_WHAT YOU HAVE TO DO_: In the entries below, find the line containing "locoregional tumor progression." and the line containing "data on how they are (103, 68, 174, 77)". Copy those two lines and everything between them exactly, and only that.

_DATA FOR ANALYSIS_:
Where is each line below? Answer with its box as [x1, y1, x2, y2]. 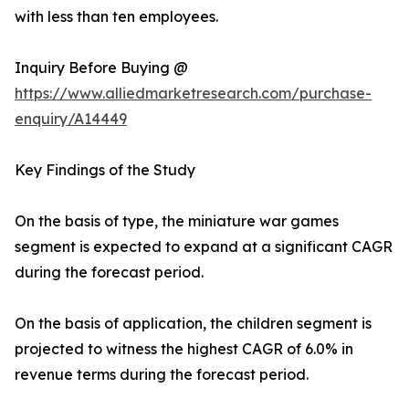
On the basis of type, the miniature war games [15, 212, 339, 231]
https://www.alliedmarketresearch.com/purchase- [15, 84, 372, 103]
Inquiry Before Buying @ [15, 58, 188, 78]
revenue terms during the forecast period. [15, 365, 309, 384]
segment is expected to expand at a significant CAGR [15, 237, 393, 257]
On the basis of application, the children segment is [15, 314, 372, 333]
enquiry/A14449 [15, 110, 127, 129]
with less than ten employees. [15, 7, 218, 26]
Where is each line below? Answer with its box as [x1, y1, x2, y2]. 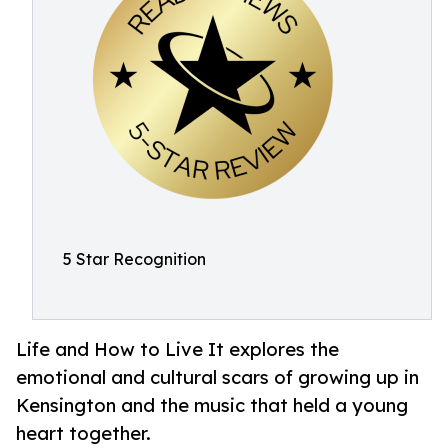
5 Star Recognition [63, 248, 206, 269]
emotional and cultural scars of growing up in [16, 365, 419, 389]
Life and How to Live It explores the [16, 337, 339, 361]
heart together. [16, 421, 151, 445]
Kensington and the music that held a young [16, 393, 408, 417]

---

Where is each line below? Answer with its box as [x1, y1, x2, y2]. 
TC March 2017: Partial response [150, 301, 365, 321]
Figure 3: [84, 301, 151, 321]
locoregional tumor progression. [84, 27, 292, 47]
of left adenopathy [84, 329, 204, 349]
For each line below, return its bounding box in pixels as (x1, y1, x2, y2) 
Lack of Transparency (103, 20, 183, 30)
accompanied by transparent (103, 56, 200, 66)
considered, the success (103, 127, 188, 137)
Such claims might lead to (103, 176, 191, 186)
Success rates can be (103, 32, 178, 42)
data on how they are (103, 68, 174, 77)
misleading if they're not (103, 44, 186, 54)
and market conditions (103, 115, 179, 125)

_ANSWER SECTION_:
locoregional tumor progression. [84, 27, 292, 47]
of left adenopathy [84, 329, 204, 349]
For each line below, return its bounding box in pixels as (x1, y1, x2, y2) 
Lack of Transparency (103, 20, 183, 30)
accompanied by transparent (103, 56, 200, 66)
considered, the success (103, 127, 188, 137)
Such claims might lead to (103, 176, 191, 186)
Success rates can be (103, 32, 178, 42)
data on how they are (103, 68, 174, 77)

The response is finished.